Numerical value indicating resolution of fixed-size dataset being analyzed. If non-fixed size data being studied, set -r 0.


Optional Arguments

-t, --biases

Accepts - a fullpath to a bias file generated by ICE or Knight-Ruiz normalization for Fit-Hi-C with the following format:

chr midpoint bias
1 20000 1.061
... ... ...

Default - None

Description - Bias files help Fit-Hi-C accurately generate statistical significance estimates. If you have it, use it!

Note: the file should be gzipped before providing as an input parameter

-p, --passes

Accepts - Number of spline passes.

Default - 1

Description - Increasing it beyond 2 is unlikely to affect Fit-Hi-C's output significantly. If you don't understand what spline fit means then you have not read the paper!

-b, --noOfBins

Accepts - integer representing number of equal occupancy bins you would like Fit-Hi-C to bin your data with

Default - 100

Description - used for spline fitting

-m, --mappabilityThres

Accepts - integer representing the minimum number of hits per locus that has to exist to call it mappable

Default - 1

Description - Increasing it leads to more stringent requirements for treating an interaction as reasonable. Decreasing it leads to less stringent requirements. If you have extremely high resolution data, it may help to bump this up.

-l, --lib

Accepts - String representing prepending information for output files

Default - fithic

Description - Name of the library that is to be analyzed.

-U, --upperbound

Accepts - Integer representing upper bound for the intrachromosomal interactions to be considered in base pairs.

Default - -1 (no limit)

Description - Highly recommended to bound the intrachromosomal interactions being considered.

-L, --lowerbound

Accepts - Integer representing lower bound for the intrachromosomal interactions to be considered in base pairs.

Default - -1 (no limit)

Description - Highly recommended to bound the intrachromosomal interactions being considered.

-v, --visual

Accepts - no argument

Default - None (no plots)

Description - Use if plots of spline fitting are desired. Unfortunately, different matplotlib versions are unstable in different ways. If you're getting an error, I suggest trying to run Fit-Hi-C without this option and see if that helps.

-x, --chromosome_region

Accepts - 'interOnly', 'intraOnly', 'All'

Default - intraOnly

Description -

interOnly is used if you would only like to analyze interchromosomal interactions.

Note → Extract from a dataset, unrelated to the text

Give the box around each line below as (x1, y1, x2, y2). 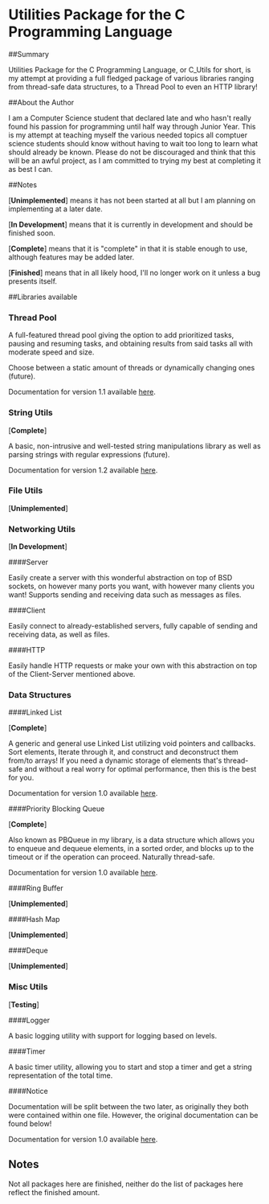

intraOnly is used if youd would only like to analyze intrachromosomal interactions.

All is used if you would like to analyze inter and intrachromosomal interactions.

While you may now be thinking, "Why would I ever not choose 'All'? More analysis is better!" It is not this simple. Since you are adding significantly more interactions when you analyze interchromosomal and intrachromosomal interactions in tandem, qvalues will be depressed across the board. In addition, few to no datasets are at a high enough resolution to find significanct interchromosomal interactions.

-bL, --biasLowerBound

Accepts - float value of lower bound for bias values

Default - 0.5

Description - bias values below this number will be discarded

-bU, --biasUpperBound

Accepts - float value of upper bound for bias values

Default - 2

Description - bias values above this number will be discarded


Other Arguments

-V, --version

Accepts - No arguments

Default - None

Description - Prints version number. Check to make sure this is the latest version based on version.log file here

-h, --help

Accepts - No arguments

Default - None

Description - prints help message with all options


Output

Each step of Fit-Hi-C, the number of which is user-defined through the -p flag, generates two output files. For step N and library name prefix denoted by ${PREFIX} the two output files will have the following names:

  1. ${PREFIX}.fithic_passN.txt
  2. ${PREFIX}.spline_passN.significances.txt.gz

The first file will report the results of equal occupancy binning in five fields. An example of which is shown below:

avgGenomicDist contactProb stdErr numLocusPairs CCtotal
20077 2.38e-05 2.11e-06 210 19574
20228 1.88e-05 1.44e-06 268 19662
... ... ... .. ...

The second file will have the exact same lines as in the input file that contains the list of mid-range contacts. This input file had 5 fields as described above. The output from each step will append the following columns to these fields:

1) p-value: p-value of the corresponding interaction, as computed by the binomial distribution model employed in FitHiC.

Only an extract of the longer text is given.